Every week, getting up and sharing something compelling is not always easy.

 To find new insight and new understanding to our scriptures takes work.

 There are those weeks when I look at, ponder, struggle and wrestle with the scriptures assigned for the coming Sunday and can find almost nothing from which to glean some nugget to expand upon, much less to actually proclaim.

 Or, there are those moments when I am faced with the even more daunting task of preaching something knowing full well that the congregation might not want to hear.

 And that has certainly happened in my own life.  

 As you all know, I am now teaching at Concordia College where I serve as Poet in Residence,  which I love.

 And I think they like me too.

 I have been asked to teach again in the Fall.

 So, I guess I’m doing something right.

 I certainly am enjoying Concordia.

 I am finding myself somewhat immersed in campus life.

 Certainly one of things I like to do each week is attend the Tuesday morning chapel service.

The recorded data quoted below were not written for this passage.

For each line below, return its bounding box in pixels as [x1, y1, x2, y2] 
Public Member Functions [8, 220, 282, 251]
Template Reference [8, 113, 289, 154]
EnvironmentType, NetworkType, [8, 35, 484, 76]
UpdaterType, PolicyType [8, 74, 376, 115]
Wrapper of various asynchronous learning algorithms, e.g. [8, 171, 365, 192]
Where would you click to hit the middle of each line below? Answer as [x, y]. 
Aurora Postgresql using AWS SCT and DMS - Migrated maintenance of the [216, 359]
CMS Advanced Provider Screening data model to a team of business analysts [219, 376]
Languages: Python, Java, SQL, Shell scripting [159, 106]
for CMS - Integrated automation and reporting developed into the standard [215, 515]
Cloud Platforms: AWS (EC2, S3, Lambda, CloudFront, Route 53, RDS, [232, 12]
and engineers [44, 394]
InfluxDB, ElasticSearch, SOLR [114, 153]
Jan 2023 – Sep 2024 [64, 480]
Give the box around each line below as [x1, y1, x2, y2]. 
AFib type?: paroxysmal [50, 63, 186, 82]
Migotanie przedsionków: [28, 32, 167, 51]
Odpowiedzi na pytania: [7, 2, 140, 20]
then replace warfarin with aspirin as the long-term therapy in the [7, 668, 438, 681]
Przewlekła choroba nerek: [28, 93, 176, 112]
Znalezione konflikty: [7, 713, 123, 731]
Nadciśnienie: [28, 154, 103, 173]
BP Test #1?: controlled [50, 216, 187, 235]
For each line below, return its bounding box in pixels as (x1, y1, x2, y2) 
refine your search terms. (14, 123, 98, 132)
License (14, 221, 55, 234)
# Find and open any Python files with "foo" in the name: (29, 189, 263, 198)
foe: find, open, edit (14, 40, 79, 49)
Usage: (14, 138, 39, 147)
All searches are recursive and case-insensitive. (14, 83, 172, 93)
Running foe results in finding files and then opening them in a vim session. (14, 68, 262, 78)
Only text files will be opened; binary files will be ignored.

 The first time I attended a few weeks ago, I suddenly remembered a time, many years ago, not long after I was ordained to the Priesthood, when I preached at a service there.

 The service, way back in maybe early 2005, was held at 10:00 on a Wednesday evening.

 The Centrum was filled to the rafters with students.

 They filled the floor, the balconies and the choir.

 It was quite impressive to hear all those Lutheran students belt out those Lutheran hymns.

 I got up to preach and very quickly realize half-way through my sermon that I just wasn’t connecting with them.

 That’s a real issue with people who preach on a regular basis.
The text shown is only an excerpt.